- Born: c. 124 BC
- Died: 82 BC Senate house at Rome
- Resting place: Corpse thrown into the Tiber
- Office: Tribune of the plebs (90 BC) Praetor
- Children: Possibly 1 son

= Gaius Papirius Carbo Arvina =

Roman politician and orator (c.124–82 BC)

Gaius Papirius Carbo Arvina (c. 124 – 82 BC) was a Roman orator and politician. He was an opponent of the reforms championed by the tribune Marcus Livius Drusus and the orator Lucius Licinius Crassus, and held the plebeian tribunate the year following Drusus's murder. He held senior state positions in the interlude between the civil wars of 87 and 83 BC, when his cousin, Gnaeus Carbo, dominated the government. Nevertheless, during the war in 82 his loyalty was seen as suspect, causing Arvina to be murdered by government agents during a meeting of the Senate.

==Life==
Gaius Papirius Carbo Arvina belonged to a large generation of Roman orators whose members were all born around 124 BC and flourished during the youth of Cicero. He came from a family (the Papirii Carbones) which was prominent in Roman politics and the Senate during the late 2nd century and early 1st century BC. His father, Gaius Papirius Carbo, consul in 120 BC, had been an ally of the Gracchi brothers, deserting their cause after their deaths, only to commit suicide in 119 BC after being prosecuted by the young and rising orator Lucius Licinius Crassus.

Arvina grew up with bitter resentment for Crassus and was said to have conceived a lifelong enmity towards him. In 94 BC, Arvina followed Crassus to Gaul, of which the latter had been appointed governor, with the secret intention of gathering evidence with which he might prosecute Crassus for maladministration. Not only did Carbo find nothing incriminating within the governor's impeccable administration, but Crassus found out about Carbo's intentions and decided, to the surprise of later commentators, to incorporate him into his close circle of advisors. As a result, "the keen and bitter Carbo got nothing from his trip to Gaul, except the realization that his father had been guilty and had been sent into exile by a man of complete integrity".

In 91 BC, Carbo Arvina was an opponent of the abortive political reforms promoted by Crassus and his pupil, the tribune Marcus Livius Drusus.
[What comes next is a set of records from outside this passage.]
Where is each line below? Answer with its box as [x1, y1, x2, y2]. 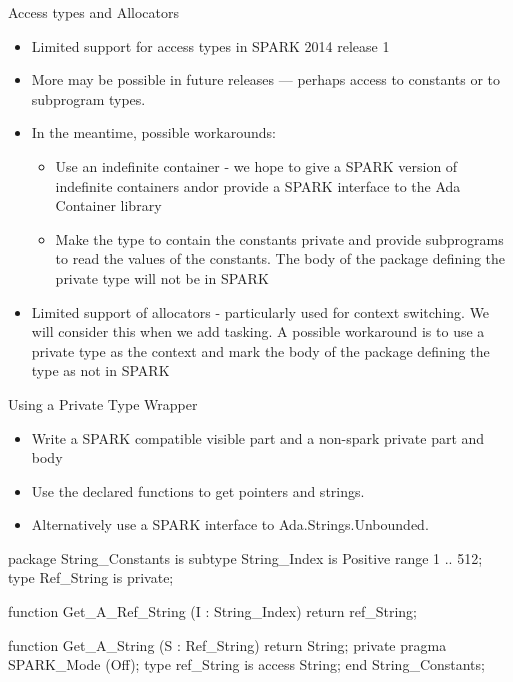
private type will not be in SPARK [55, 267, 269, 288]
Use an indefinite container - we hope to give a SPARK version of [55, 155, 458, 176]
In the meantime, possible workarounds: [31, 122, 276, 143]
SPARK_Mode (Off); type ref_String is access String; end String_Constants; [8, 654, 485, 675]
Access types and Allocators [8, 2, 180, 22]
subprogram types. [31, 88, 146, 109]
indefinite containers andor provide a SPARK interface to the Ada [55, 175, 461, 196]
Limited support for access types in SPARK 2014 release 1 [31, 35, 390, 56]
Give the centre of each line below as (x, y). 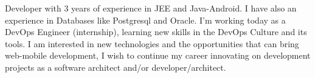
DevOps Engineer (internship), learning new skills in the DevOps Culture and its (156, 32)
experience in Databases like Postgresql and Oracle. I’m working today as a (145, 20)
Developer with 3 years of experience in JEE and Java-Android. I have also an (151, 8)
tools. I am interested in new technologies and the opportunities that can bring (152, 43)
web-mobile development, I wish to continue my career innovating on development (158, 55)
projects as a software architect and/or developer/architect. (116, 67)

The following year he was a tribune of the plebs, and was very frequently seen giving speeches in the Rostra (denouncing Drusus, who had been murdered the previous year, in one of them).

During the interlude between the civil wars of 87 and 82 BC, Arvina made some rare appearances in the courts as an advocate; Cicero describes him as one of the few orators of note still active at the time. He cooperated carefully with the government at the time, which was dominated by Cornelius Cinna and Arvina's cousin, Gnaeus Carbo, and held the office of praetor in one of those years. In 82 BC, during the government's civil war against the renegade general Sulla, the faction in power became suspicious of Arvina's loyalty, notwithstanding his relation to the consul Gnaeus Carbo, and arranged for him and other unreliable senators to be murdered during a senate meeting in the Curia Hostilia. According to Appian, he was slain while still seated. His head was torn off, affixed to a cross, and set up on public display, whereas his corpse was thrown into the Tiber river.

Cicero, who heard the tribunes of 90 BC speak in the popular assemblies, identified Arvina as a second class orator, and described his style of rhetoric as follows: "his language was tolerably nervous, he spoke with ease, and there was an air of authority in his address that was perfectly natural". Cicero also considered him the only member of the Papirius Carbo family who was a good citizen. Arvina may be the father of Gaius Papirius Carbo, a senator condemned for extortion while as governor of Bithynia.